According to a 2020 review, eating whole apples can effectively lower LDL and total cholesterol, systolic blood pressure, and inflammatory indicators. To lower the risk of heart disease, the researchers suggested consuming 100 to 150 grams of whole apples daily, or one small to medium-sized apple each day.
Fish
Research indicates that those who consume fish regularly typically have better blood lipid profiles, with higher HDL and lower LDL cholesterol, which may help prevent heart disease.
Fish is a fantastic choice for overall health since it is high in vitamins and minerals like zinc, calcium, and selenium, as well as anti-inflammatory omega-3 fats that are known to support healthy blood vessel function. This is especially true of fatty fish like sardines, trout, and salmon.
Change Lifestyle to Lower Cholesterol
In addition to changing your lifestyle, you can lower your cholesterol levels if your doctor prescribes it. Some individuals only need to make dietary and lifestyle adjustments to reach an appropriate cholesterol level.
Use Healthy Fats in Place of Saturated Fats
You can lower your cholesterol by substituting foods high in unsaturated fats, such as polyunsaturated and monounsaturated fats, with meals high in saturated fats.
For instance, while cooking, use avocado, nut butter, or olive oil in place of butter and cream.
Consume Additional Soluble Fiber
Because soluble fiber slows down digestion and lowers blood cholesterol absorption, it prolongs feelings of fullness. So eat fruits and vegetables which are rich in soluble fiber.
Eat Sterols From Plants
LDL cholesterol-lowering substances are called plant sterols. In addition to being present naturally in plants, fruits, vegetables, nuts, and grains, they are also added to various commercial meals, including cereals, low-fat yogurt, low-fat milk, and table spreads.

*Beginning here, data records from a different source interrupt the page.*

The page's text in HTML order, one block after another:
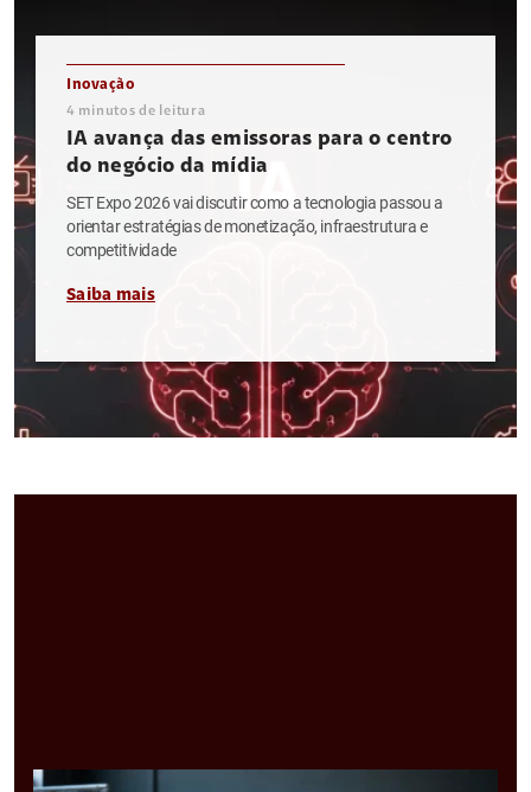
Inovação
4 minutos de leitura
IA avança das emissoras para o centro
do negócio da mídia
SET Expo 2026 vai discutir como a tecnologia passou a
orientar estratégias de monetização, infraestrutura e
competitividade
Saiba mais
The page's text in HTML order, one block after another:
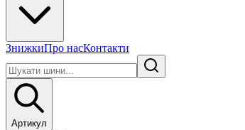
ЗнижкиПро насКонтакти
Артикул
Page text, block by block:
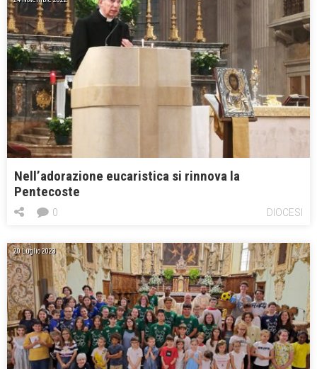
Nell’adorazione eucaristica si rinnova la
Pentecoste
DIOCESI
0
20 Luglio 2023
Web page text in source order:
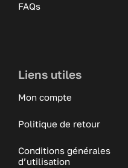
FAQs
Liens utiles
Mon compte
Politique de retour
Conditions générales
d’utilisation
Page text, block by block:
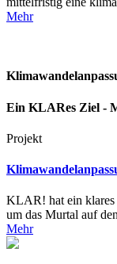
Mehr
Ein KLARes Ziel -
Projekt
KLAR! hat ein klares
um das Murtal auf
Mehr
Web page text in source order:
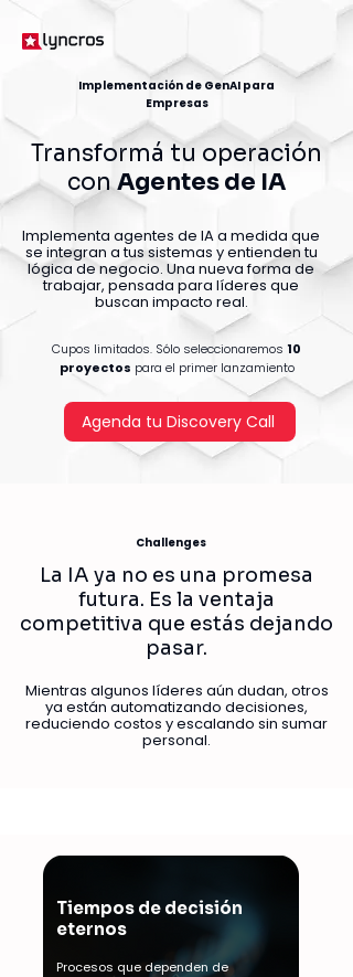
Implementación de GenAI para
Empresas
Transformá tu operación
conAgentes de IA
Implementa agentes de IA a medida que
se integran a tus sistemas y entienden tu
lógica de negocio. Una nueva forma de
trabajar, pensada para líderes que
buscan impacto real.
Cupos limitados. Sólo seleccionaremos 10
proyectos para el primer lanzamiento
Agenda tu Discovery Call
Challenges
La IA ya no es una promesa
futura. Es la ventaja
competitiva que estás dejando
pasar.
Mientras algunos líderes aún dudan, otros
ya están automatizando decisiones,
reduciendo costos y escalando sin sumar
personal.
Tiempos de decisión
eternos
Procesos que dependen de
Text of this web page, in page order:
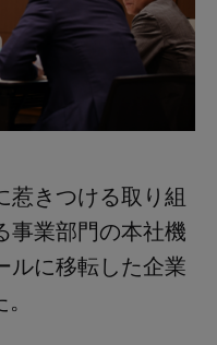
惹きつける取り組
事業部門の本社機
ルに移転した企業
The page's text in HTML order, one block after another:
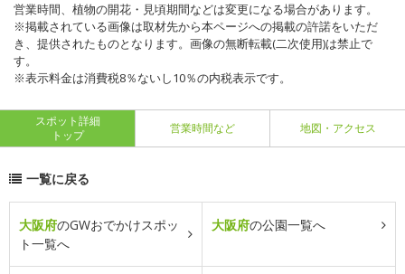
営業時間、植物の開花・見頃期間などは変更になる場合があります。
※掲載されている画像は取材先から本ページへの掲載の許諾をいただ
き、提供されたものとなります。画像の無断転載(二次使用)は禁止で
す。
※表示料金は消費税8％ないし10％の内税表示です。
スポット詳細
トップ
営業時間など 地図・アクセス
一覧に戻る
大阪府のGWおでかけスポッ
ト一覧へ
大阪府の公園一覧へ
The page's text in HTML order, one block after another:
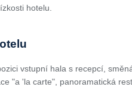
hotelu.
vstupní hala s recepcí,
"a 'la carte", panoramatická
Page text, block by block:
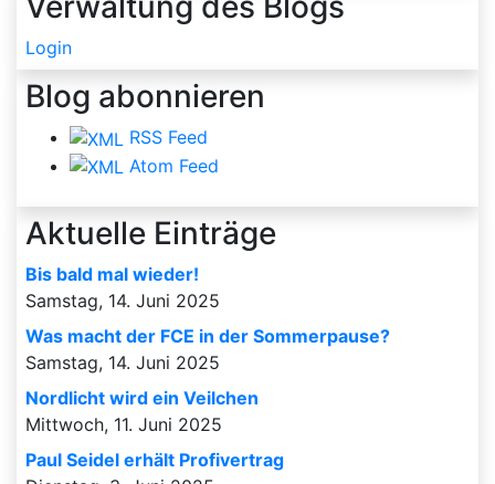
Login
Blog abonnieren
RSS Feed
Atom Feed
Aktuelle Einträge
Bis bald mal wieder!
Samstag, 14. Juni 2025
Was macht der FCE in der Sommerpause?
Samstag, 14. Juni 2025
Nordlicht wird ein Veilchen
Mittwoch, 11. Juni 2025
Paul Seidel erhält Profivertrag
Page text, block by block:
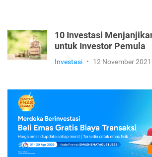
10 Investasi
untuk Investor Pemula
Investasi • 12 November 2021
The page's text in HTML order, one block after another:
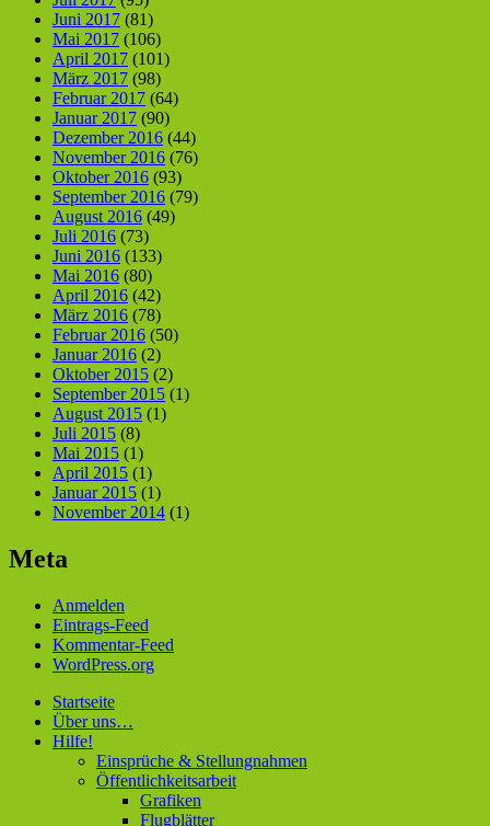
Juni 2017 (81)
Mai 2017 (106)
April 2017 (101)
März 2017 (98)
Februar 2017 (64)
Januar 2017 (90)
Dezember 2016 (44)
November 2016 (76)
Oktober 2016 (93)
September 2016 (79)
August 2016 (49)
Juli 2016 (73)
Juni 2016 (133)
Mai 2016 (80)
April 2016 (42)
März 2016 (78)
Februar 2016 (50)
Januar 2016 (2)
Oktober 2015 (2)
September 2015 (1)
August 2015 (1)
Juli 2015 (8)
Mai 2015 (1)
April 2015 (1)
Januar 2015 (1)
November 2014 (1)
Meta
Anmelden
Eintrags-Feed
Kommentar-Feed
WordPress.org
Startseite
Über uns…
Hilfe!
Einsprüche & Stellungnahmen
Öffentlichkeitsarbeit
Grafiken
Flugblätter
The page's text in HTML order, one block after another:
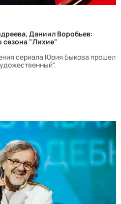
Даниил Воробьев:
сезона "Лихие"
сериала Юрия Быкова прошел
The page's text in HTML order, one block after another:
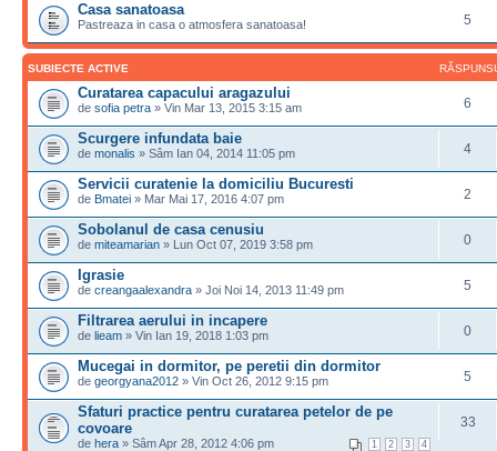
Casa sanatoasa
Pastreaza in casa o atmosfera sanatoasa! 5
SUBIECTE ACTIVE
Curatarea capacului aragazului
de sofia petra » Vin Mar 13, 2015 3:15 am 6
Scurgere infundata baie
de monalis » Sâm Ian 04, 2014 11:05 pm 4
Servicii curatenie la domiciliu Bucuresti
de Bmatei » Mar Mai 17, 2016 4:07 pm 2
Sobolanul de casa cenusiu
de miteamarian » Lun Oct 07, 2019 3:58 pm 0
Igrasie
de creangaalexandra » Joi Noi 14, 2013 11:49 pm 5
Filtrarea aerului in incapere
de lieam » Vin Ian 19, 2018 1:03 pm 0
Mucegai in dormitor, pe peretii din dormitor
de georgyana2012 » Vin Oct 26, 2012 9:15 pm 5
Sfaturi practice pentru curatarea petelor de pe
covoare
1 2 3 4
de hera » Sâm Apr 28, 2012 4:06 pm
33
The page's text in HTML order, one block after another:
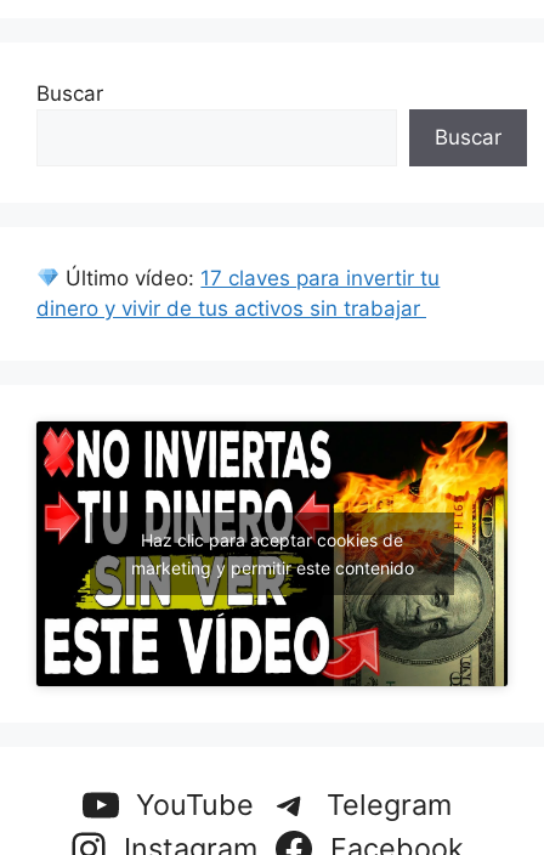
Buscar
Buscar
Último vídeo: 17 claves para invertir tu
dinero y vivir de tus activos sin trabajar
Haz clic para aceptar cookies de
marketing y permitir este contenido
YouTube
Telegram
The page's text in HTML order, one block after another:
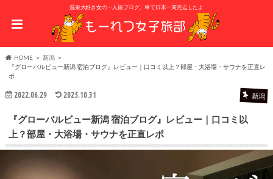
温泉大好き女の一人旅ブログ。車で日本一周完走したよ
HOME
新潟
『グローバルビュー新潟 宿泊ブログ』レビュー｜口コミ以上？部屋・大浴場・サウナを正直レ
ポ
2022.06.29 2025.10.31 新潟
『グローバルビュー新潟 宿泊ブログ』レビュー｜口コミ以
上？部屋・大浴場・サウナを正直レポ
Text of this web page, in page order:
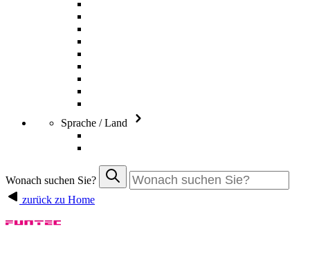
Sprache / Land
Wonach suchen Sie?
zurück zu Home
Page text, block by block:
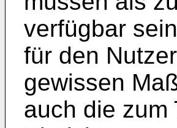
verfügbar
für den
gewissen
auch die zum
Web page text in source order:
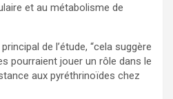
et au métabolisme de
de l’étude, “cela suggère
pourraient jouer un rôle dans le
aux pyréthrinoïdes chez
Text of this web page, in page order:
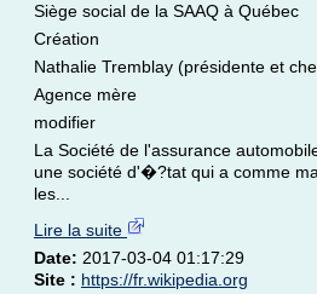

The best dietary adjustment you can make to lower your LDL cholesterol is to include more foods loaded with plant sterols. Nonetheless, they are not advised for women who are pregnant.
Boost Your Level of Physical Activity
The "good" cholesterol that flushes out the bad cholesterol from the blood, HDL cholesterol, is elevated in the blood when one is physically active. You can follow vigorous aerobic exercise to lower your cholesterol naturally
Engaging in moderate-intense physical activity for 30 to 60 minutes a day is recommended for individuals aged 18 to 64.
An optimal goal for individuals 65 years of age and above should be to engage in moderate physical activity for 30 minutes a day.
If You Are Overweight, Lose Weight
Reducing weight can help lower your LDL and triglyceride levels while raising your HDL cholesterol. So if you gain excess weight you should try to lose weight.
Don't Drink Alcohol
Drinking alcohol may cause your triglyceride levels to rise. Excessive triglyceride levels increase the risk of heart disease in addition to LDL cholesterol.
Excessive drinking alcohol can also raise blood pressure and cause obesity, which are two more heart disease risk factors.
Give Up Smoking
Smoking lowers HDL cholesterol and increases the level at which fatty plaque builds up in the artery walls. Additionally, it increases the chance of blood clots. You run a higher risk of heart attack and stroke because of these variables. One of the finest strategies to enhance the health of your heart and blood vessels is to give up smoking.
In conclusion, a diet high in foods that are known to lower cholesterol, such as beans, nuts, seeds, berries, and oats, is one of the greatest strategies to promote healthy blood lipid levels and lower your risk of heart disease.
Consult a cardiologist or a qualified dietitian with expertise in heart health if you have concerns about your cholesterol levels or require particular dietary advice for lowering cholesterol.